━━ EXTRACTED RECORDS
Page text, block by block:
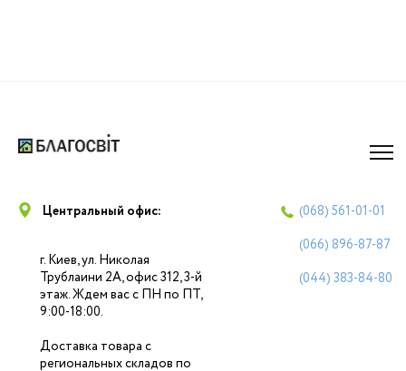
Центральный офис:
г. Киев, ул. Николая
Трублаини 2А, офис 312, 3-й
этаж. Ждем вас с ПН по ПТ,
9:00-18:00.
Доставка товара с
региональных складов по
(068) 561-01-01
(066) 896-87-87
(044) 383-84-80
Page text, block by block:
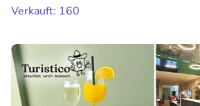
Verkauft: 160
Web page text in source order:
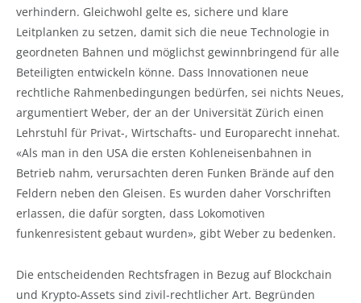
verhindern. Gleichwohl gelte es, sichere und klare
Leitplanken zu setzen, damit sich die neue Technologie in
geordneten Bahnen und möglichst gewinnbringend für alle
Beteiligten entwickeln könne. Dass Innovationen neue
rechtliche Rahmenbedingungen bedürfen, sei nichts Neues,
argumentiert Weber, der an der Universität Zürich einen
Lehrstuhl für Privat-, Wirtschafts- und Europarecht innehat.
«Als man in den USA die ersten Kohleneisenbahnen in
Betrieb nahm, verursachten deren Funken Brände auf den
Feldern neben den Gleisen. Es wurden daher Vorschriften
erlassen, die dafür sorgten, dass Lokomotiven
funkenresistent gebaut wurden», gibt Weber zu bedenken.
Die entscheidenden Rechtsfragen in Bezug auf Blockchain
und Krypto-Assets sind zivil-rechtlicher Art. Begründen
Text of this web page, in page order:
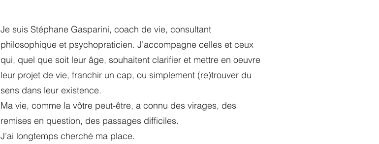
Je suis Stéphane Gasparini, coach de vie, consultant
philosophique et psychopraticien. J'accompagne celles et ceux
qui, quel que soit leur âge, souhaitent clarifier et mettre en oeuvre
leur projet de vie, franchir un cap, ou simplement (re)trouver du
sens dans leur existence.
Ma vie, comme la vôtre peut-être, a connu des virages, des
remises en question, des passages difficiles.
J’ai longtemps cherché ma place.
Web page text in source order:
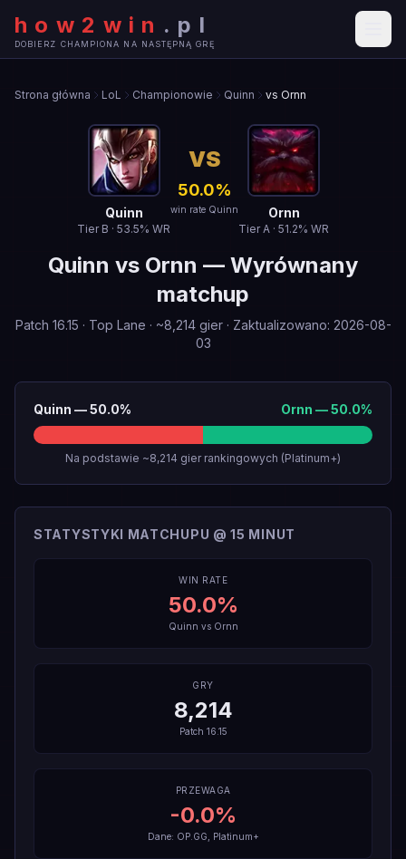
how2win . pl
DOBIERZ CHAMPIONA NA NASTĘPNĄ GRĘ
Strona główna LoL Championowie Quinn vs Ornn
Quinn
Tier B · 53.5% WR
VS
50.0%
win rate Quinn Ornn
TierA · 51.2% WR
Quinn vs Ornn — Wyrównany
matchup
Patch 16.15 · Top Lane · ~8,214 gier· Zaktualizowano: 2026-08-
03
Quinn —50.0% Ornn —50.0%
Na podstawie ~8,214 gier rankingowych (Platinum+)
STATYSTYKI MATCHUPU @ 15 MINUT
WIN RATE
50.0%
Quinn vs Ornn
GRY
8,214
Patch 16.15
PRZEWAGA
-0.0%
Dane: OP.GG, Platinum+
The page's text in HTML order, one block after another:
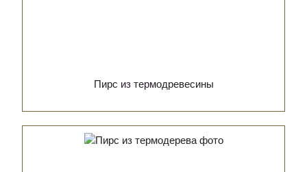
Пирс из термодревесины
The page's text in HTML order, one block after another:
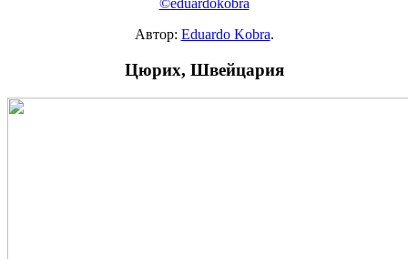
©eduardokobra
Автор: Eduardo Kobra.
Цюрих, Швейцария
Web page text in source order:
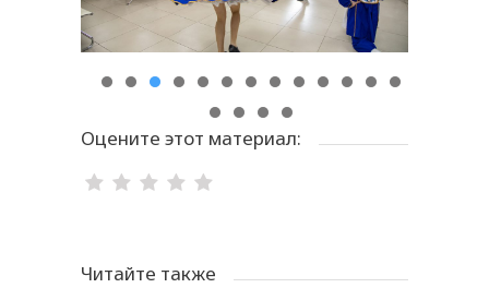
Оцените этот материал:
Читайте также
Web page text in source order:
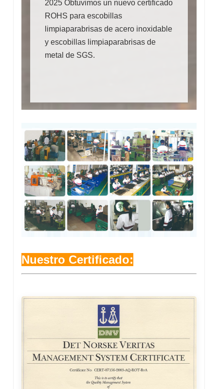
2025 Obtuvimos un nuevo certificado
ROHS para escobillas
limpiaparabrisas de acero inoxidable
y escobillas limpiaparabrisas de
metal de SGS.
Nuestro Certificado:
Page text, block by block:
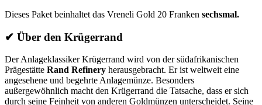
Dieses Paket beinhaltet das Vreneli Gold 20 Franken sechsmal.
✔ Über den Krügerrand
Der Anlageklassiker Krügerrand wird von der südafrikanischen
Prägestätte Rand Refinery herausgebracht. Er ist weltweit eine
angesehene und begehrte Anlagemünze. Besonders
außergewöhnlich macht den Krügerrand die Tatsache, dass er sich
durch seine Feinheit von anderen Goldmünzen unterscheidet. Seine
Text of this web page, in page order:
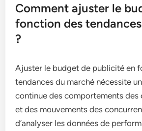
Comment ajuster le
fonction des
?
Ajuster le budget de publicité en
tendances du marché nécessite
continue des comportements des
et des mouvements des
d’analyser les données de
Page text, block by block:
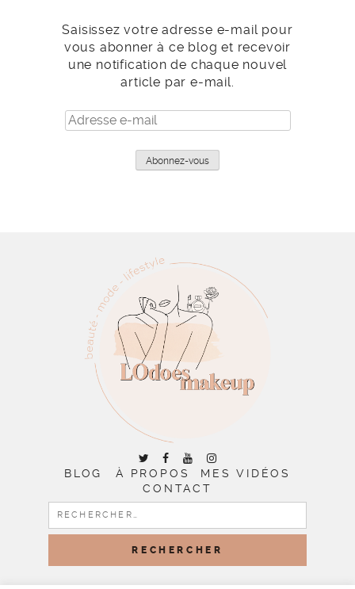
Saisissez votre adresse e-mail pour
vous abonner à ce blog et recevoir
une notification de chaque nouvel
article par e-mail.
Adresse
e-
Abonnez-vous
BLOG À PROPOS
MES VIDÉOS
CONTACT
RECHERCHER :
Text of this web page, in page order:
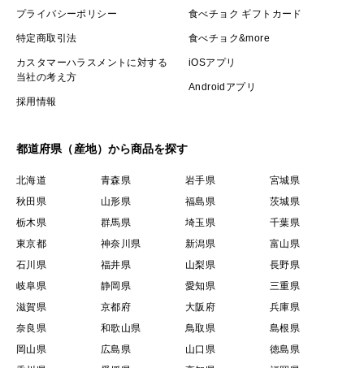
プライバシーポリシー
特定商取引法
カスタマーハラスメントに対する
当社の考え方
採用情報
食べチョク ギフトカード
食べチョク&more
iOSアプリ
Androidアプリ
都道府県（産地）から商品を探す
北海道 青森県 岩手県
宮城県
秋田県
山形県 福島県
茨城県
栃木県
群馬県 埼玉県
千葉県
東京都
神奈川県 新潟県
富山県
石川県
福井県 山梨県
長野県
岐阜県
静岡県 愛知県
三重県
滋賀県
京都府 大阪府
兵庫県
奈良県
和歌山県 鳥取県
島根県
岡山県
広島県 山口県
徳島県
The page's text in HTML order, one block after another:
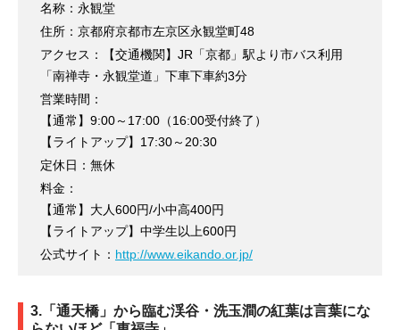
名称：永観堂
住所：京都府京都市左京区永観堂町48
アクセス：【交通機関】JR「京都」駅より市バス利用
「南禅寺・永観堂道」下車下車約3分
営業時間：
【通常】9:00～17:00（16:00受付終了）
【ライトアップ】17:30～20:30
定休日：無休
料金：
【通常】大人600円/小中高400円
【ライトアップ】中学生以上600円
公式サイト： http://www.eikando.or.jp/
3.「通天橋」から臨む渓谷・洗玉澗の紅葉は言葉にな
━━━━
WHAT TO DO: Return all records verbatim and drop the pictures.

ANSWER BOX:
Page text, block by block:
Центральный офис:
г. Киев, ул. Николая
Трублаини 2А, офис 312, 3-й
этаж. Ждем вас с ПН по ПТ,
9:00-18:00.
Доставка товара с
региональных складов по
(068) 561-01-01
(066) 896-87-87
(044) 383-84-80
Page text, block by block:
Verkauft: 160
Web page text in source order:
verhindern. Gleichwohl gelte es, sichere und klare
Leitplanken zu setzen, damit sich die neue Technologie in
geordneten Bahnen und möglichst gewinnbringend für alle
Beteiligten entwickeln könne. Dass Innovationen neue
rechtliche Rahmenbedingungen bedürfen, sei nichts Neues,
argumentiert Weber, der an der Universität Zürich einen
Lehrstuhl für Privat-, Wirtschafts- und Europarecht innehat.
«Als man in den USA die ersten Kohleneisenbahnen in
Betrieb nahm, verursachten deren Funken Brände auf den
Feldern neben den Gleisen. Es wurden daher Vorschriften
erlassen, die dafür sorgten, dass Lokomotiven
funkenresistent gebaut wurden», gibt Weber zu bedenken.
Die entscheidenden Rechtsfragen in Bezug auf Blockchain
und Krypto-Assets sind zivil-rechtlicher Art. Begründen
Text of this web page, in page order:
Je suis Stéphane Gasparini, coach de vie, consultant
philosophique et psychopraticien. J'accompagne celles et ceux
qui, quel que soit leur âge, souhaitent clarifier et mettre en oeuvre
leur projet de vie, franchir un cap, ou simplement (re)trouver du
sens dans leur existence.
Ma vie, comme la vôtre peut-être, a connu des virages, des
remises en question, des passages difficiles.
J’ai longtemps cherché ma place.
Web page text in source order:
how2win . pl
DOBIERZ CHAMPIONA NA NASTĘPNĄ GRĘ
Strona główna LoL Championowie Quinn vs Ornn
Quinn
Tier B · 53.5% WR
VS
50.0%
win rate Quinn Ornn
TierA · 51.2% WR
Quinn vs Ornn — Wyrównany
matchup
Patch 16.15 · Top Lane · ~8,214 gier· Zaktualizowano: 2026-08-
03
Quinn —50.0% Ornn —50.0%
Na podstawie ~8,214 gier rankingowych (Platinum+)
STATYSTYKI MATCHUPU @ 15 MINUT
WIN RATE
50.0%
Quinn vs Ornn
GRY
8,214
Patch 16.15
PRZEWAGA
-0.0%
Dane: OP.GG, Platinum+
The page's text in HTML order, one block after another:
Пирс из термодревесины
The page's text in HTML order, one block after another:
©eduardokobra
Автор: Eduardo Kobra.
Цюрих, Швейцария
Web page text in source order:
Оцените этот материал:
Читайте также
Web page text in source order:
2025 Obtuvimos un nuevo certificado
ROHS para escobillas
limpiaparabrisas de acero inoxidable
y escobillas limpiaparabrisas de
metal de SGS.
Nuestro Certificado:
Page text, block by block:
Dieses Paket beinhaltet das Vreneli Gold 20 Franken sechsmal.
✔ Über den Krügerrand
Der Anlageklassiker Krügerrand wird von der südafrikanischen
Prägestätte Rand Refinery herausgebracht. Er ist weltweit eine
angesehene und begehrte Anlagemünze. Besonders
außergewöhnlich macht den Krügerrand die Tatsache, dass er sich
durch seine Feinheit von anderen Goldmünzen unterscheidet. Seine
Text of this web page, in page order:
Comment ajuster le
fonction des
?
Ajuster le budget de publicité en
tendances du marché nécessite
continue des comportements des
et des mouvements des
d’analyser les données de
Page text, block by block:
Saisissez votre adresse e-mail pour
vous abonner à ce blog et recevoir
une notification de chaque nouvel
article par e-mail.
Adresse
e-
Abonnez-vous
BLOG À PROPOS
MES VIDÉOS
CONTACT
RECHERCHER :
Text of this web page, in page order:
プライバシーポリシー
特定商取引法
カスタマーハラスメントに対する
当社の考え方
採用情報
食べチョク ギフトカード
食べチョク&more
iOSアプリ
Androidアプリ
都道府県（産地）から商品を探す
北海道 青森県 岩手県
宮城県
秋田県
山形県 福島県
茨城県
栃木県
群馬県 埼玉県
千葉県
東京都
神奈川県 新潟県
富山県
石川県
福井県 山梨県
長野県
岐阜県
静岡県 愛知県
三重県
滋賀県
京都府 大阪府
兵庫県
奈良県
和歌山県 鳥取県
島根県
岡山県
広島県 山口県
徳島県
The page's text in HTML order, one block after another:
名称：永観堂
住所：京都府京都市左京区永観堂町48
アクセス：【交通機関】JR「京都」駅より市バス利用
「南禅寺・永観堂道」下車下車約3分
営業時間：
【通常】9:00～17:00（16:00受付終了）
【ライトアップ】17:30～20:30
定休日：無休
料金：
【通常】大人600円/小中高400円
【ライトアップ】中学生以上600円
公式サイト： http://www.eikando.or.jp/
3.「通天橋」から臨む渓谷・洗玉澗の紅葉は言葉にな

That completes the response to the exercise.